You can forge a lot of the parts elsewhere it'd be far more economical I imagine and you wouldn't have workers/robot in high mass fields (that also are producing a shielding effect), though their welding tools probably can project those.
That is true... Hmm.. I may have to do some math for this after I choose ship numbers.... Specialization/Single product may knock of a quarter from factory build time...

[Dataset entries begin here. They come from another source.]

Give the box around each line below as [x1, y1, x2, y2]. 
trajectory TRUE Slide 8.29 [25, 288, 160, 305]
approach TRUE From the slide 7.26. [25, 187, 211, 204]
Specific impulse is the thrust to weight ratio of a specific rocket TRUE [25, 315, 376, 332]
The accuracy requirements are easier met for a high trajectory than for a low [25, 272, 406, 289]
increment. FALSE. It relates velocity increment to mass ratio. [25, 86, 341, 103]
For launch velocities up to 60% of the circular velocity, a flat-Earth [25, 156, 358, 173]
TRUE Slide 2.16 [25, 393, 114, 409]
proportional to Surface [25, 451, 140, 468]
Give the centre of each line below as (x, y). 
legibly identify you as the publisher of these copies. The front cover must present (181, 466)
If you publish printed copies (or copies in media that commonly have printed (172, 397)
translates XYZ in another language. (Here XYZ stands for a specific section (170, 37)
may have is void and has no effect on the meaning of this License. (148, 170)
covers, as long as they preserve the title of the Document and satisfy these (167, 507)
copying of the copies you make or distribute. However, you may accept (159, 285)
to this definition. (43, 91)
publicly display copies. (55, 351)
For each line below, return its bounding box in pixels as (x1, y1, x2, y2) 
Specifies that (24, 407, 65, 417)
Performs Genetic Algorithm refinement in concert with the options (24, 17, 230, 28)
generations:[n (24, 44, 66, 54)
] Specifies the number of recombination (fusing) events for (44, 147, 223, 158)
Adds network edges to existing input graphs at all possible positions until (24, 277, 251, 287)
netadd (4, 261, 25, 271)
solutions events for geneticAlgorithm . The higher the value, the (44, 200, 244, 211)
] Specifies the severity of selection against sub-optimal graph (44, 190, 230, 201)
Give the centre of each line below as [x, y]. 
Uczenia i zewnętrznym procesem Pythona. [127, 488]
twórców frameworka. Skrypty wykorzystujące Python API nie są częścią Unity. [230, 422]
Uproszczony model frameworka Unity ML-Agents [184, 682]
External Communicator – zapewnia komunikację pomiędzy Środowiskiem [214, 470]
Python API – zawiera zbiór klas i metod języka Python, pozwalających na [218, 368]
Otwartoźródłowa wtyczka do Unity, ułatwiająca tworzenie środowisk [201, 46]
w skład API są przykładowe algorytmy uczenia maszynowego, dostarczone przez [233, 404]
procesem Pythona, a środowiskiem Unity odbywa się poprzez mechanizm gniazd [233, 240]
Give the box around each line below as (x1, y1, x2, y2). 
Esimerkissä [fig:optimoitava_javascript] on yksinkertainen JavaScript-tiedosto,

Its worth noting that there are some vague market saturation caps and possible income caps eventually. Civilian arc-reactor demand in the combined citadel market is probably around 5 trillion units ever, though chances are you're not going to sell more then few billion units per quarter to civilian buyers (still a lot!). Not sure on the military or corporate saturation levels would be. The galaxy isn't quite made of money. Maybe ~2.5 quintillion credits all told? Not sure how much of that is bound up locally as opposed to available on the galactic level. It probably won't be a noticeable issue but I do plan to keep an eye on such things
If it were me making the ruling, what I'd be doing is restricting what size of factory can be used to build larger products, and/or how many Factories you can have in a single geographic location, so we can't cheat the build time constraint by laying down 10,000,000 Factory IIIs or 100,000,000 Factory IIs and start building any Dreadnought we want in 2-3 quarters without having to retool. I'd also consider some super-expensive tech options to let us build factories faster, so our endgame can feature us throwing out 10,000 m super-ultra-dreadnoughts against giant Reaper world devastators.

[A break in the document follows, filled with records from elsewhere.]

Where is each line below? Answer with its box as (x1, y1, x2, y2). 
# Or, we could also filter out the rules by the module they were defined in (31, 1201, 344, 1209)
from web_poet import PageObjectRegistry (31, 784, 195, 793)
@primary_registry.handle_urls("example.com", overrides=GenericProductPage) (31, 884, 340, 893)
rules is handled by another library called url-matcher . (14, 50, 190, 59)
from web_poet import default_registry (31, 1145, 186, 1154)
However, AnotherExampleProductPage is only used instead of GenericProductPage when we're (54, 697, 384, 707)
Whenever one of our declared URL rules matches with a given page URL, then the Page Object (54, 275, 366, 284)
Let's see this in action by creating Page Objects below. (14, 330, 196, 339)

I though that was what I was doing? Most ships are too big for Factor IIIs barring special conditions, so that's what Space factories are for. I may rule that you need at least one shipyard of the right size for each larger ship assembled, though other factories can still help. That would be due to the need for a large enough assembly site. Planetary sites have a three factory limit with space having its own limits. And big factories have to be built in space.
Same rules would apply to other large constructions, though the only ones I can think of that big would be ships and space stations. So I'm using ships as an example as space stations are weird.
Well it does seem that dark energy is a carrier for kinetic energy/momentum, similar to photons. Head sized ball can deliver ~1250 newtons of force on impact in a vacuum and the impact is (sometimes only partially?) transmitted though shields. Of course the force may be transmitted via to some other effect and I don't know how much it'd help. Shield wise that'd mean the PME is sucking up KE/momentum from the incoming projectile.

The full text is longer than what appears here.